Given records:
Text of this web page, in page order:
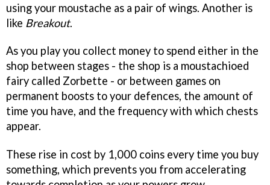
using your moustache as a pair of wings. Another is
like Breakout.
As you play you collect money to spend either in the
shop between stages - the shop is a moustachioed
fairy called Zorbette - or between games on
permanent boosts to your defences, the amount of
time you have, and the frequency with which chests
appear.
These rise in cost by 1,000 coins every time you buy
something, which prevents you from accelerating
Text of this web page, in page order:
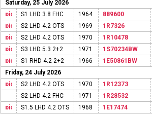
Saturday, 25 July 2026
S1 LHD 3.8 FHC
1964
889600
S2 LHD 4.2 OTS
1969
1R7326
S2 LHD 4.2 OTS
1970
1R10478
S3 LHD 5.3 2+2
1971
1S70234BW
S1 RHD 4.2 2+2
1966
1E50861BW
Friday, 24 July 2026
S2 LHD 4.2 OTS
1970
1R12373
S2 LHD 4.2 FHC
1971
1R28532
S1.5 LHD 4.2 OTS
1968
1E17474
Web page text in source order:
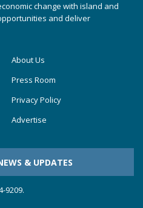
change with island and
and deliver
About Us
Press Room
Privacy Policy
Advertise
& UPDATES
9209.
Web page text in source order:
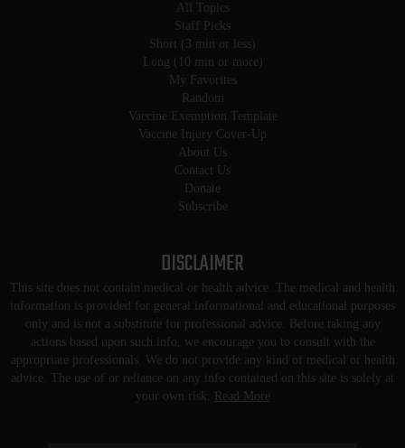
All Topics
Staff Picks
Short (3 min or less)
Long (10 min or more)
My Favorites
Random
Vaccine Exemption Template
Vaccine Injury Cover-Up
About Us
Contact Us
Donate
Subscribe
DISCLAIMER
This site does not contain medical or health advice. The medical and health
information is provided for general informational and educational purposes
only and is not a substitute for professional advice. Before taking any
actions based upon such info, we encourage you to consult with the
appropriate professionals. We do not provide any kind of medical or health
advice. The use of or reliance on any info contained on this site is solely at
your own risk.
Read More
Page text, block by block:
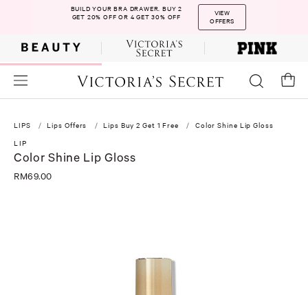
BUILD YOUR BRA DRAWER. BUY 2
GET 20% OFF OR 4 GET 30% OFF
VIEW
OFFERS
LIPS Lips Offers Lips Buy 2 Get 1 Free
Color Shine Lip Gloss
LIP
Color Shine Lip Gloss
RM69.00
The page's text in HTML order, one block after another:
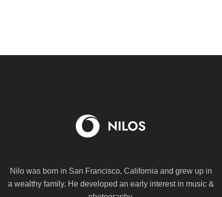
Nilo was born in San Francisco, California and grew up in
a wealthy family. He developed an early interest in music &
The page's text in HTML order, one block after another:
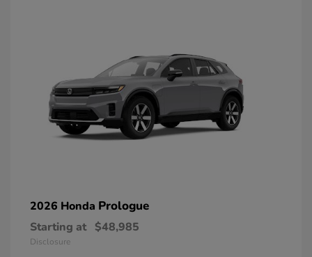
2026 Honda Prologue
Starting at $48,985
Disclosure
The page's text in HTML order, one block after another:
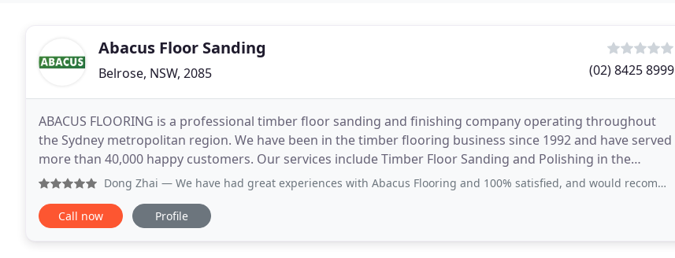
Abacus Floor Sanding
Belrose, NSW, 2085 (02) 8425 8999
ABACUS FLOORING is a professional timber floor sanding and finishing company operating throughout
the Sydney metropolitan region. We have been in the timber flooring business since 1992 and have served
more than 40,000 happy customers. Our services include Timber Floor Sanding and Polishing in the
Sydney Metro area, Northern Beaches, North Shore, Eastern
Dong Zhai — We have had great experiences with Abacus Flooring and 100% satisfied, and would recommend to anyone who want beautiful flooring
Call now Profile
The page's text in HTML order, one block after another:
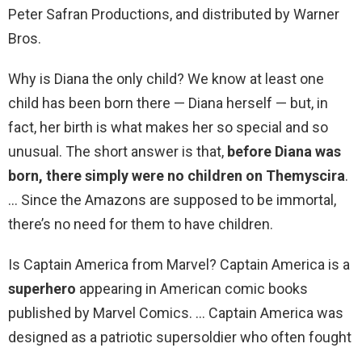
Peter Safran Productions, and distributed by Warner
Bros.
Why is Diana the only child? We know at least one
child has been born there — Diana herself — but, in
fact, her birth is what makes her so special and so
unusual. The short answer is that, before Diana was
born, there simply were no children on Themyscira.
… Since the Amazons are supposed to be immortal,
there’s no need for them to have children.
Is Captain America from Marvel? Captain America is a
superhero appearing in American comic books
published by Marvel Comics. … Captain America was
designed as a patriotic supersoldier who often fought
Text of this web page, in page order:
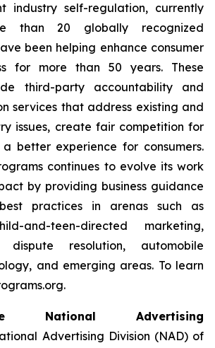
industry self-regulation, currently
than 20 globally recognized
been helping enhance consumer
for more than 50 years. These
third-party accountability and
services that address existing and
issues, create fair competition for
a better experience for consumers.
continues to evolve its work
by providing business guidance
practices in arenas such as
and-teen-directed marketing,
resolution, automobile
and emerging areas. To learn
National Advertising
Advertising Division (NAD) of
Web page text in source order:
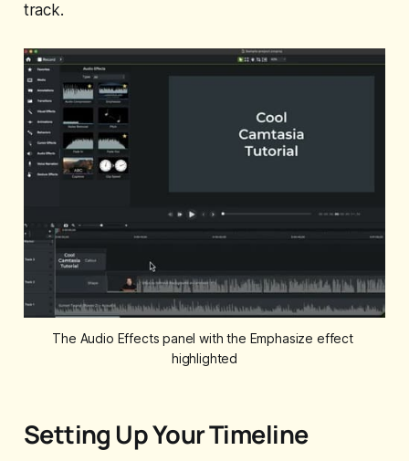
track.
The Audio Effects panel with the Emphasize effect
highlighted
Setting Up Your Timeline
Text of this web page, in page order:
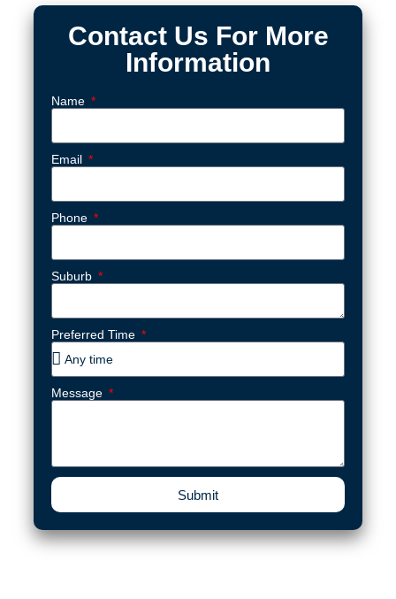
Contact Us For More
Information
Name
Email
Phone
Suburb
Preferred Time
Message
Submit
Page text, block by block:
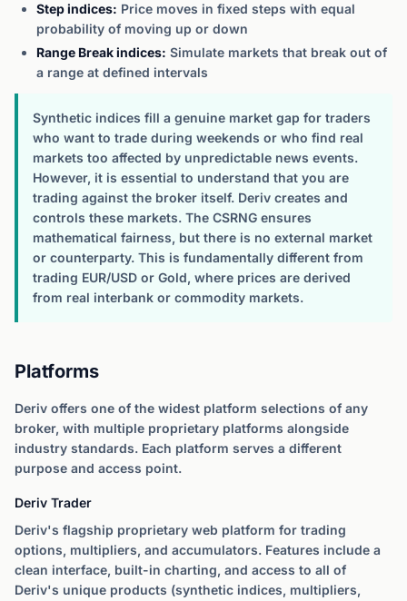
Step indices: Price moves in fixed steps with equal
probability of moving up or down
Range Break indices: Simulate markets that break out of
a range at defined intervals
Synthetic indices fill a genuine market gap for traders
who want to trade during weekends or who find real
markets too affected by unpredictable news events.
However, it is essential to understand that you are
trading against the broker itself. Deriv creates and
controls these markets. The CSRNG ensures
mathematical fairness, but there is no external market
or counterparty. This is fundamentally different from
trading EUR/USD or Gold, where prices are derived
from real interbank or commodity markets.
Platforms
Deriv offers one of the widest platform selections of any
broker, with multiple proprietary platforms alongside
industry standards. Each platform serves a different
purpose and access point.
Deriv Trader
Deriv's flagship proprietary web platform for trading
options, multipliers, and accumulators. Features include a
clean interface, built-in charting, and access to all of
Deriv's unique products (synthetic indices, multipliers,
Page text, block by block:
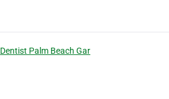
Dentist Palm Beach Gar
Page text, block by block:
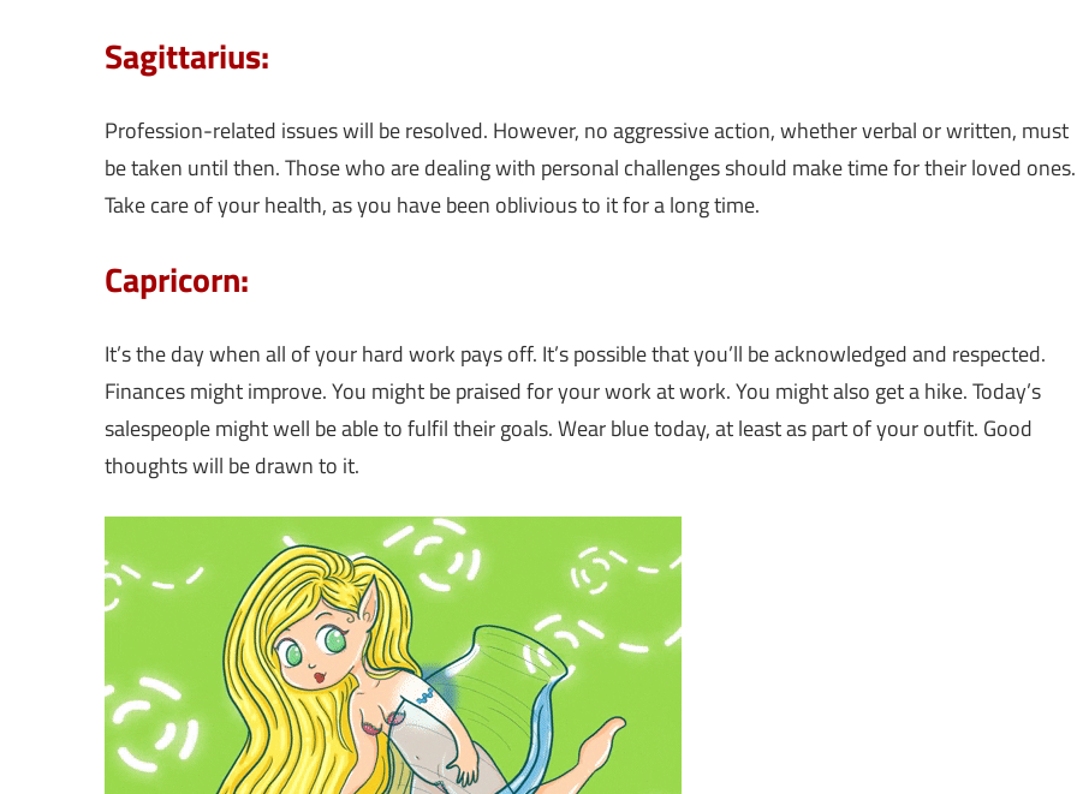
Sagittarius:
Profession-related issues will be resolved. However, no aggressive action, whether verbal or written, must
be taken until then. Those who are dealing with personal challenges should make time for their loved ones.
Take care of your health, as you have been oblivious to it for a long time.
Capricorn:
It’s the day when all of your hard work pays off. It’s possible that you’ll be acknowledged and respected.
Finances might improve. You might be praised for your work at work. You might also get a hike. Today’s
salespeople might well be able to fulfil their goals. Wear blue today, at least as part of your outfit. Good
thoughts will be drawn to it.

Problem to solve: Set down again, word for word, every line from the one with "services that address existing and" to the one with "trading against the" in the entries above, and omit the pictures.

Written solution:
services that address existing and
issues, create fair competition for
a better experience for consumers.
continues to evolve its work
by providing business guidance
practices in arenas such as
and-teen-directed marketing,
resolution, automobile
and emerging areas. To learn
National Advertising
Advertising Division (NAD) of
Web page text in source order:
track.
The Audio Effects panel with the Emphasize effect
highlighted
Setting Up Your Timeline
Text of this web page, in page order:
Contact Us For More
Information
Name
Email
Phone
Suburb
Preferred Time
Message
Submit
Page text, block by block:
Step indices: Price moves in fixed steps with equal
probability of moving up or down
Range Break indices: Simulate markets that break out of
a range at defined intervals
Synthetic indices fill a genuine market gap for traders
who want to trade during weekends or who find real
markets too affected by unpredictable news events.
However, it is essential to understand that you are
trading against the broker itself. Deriv creates and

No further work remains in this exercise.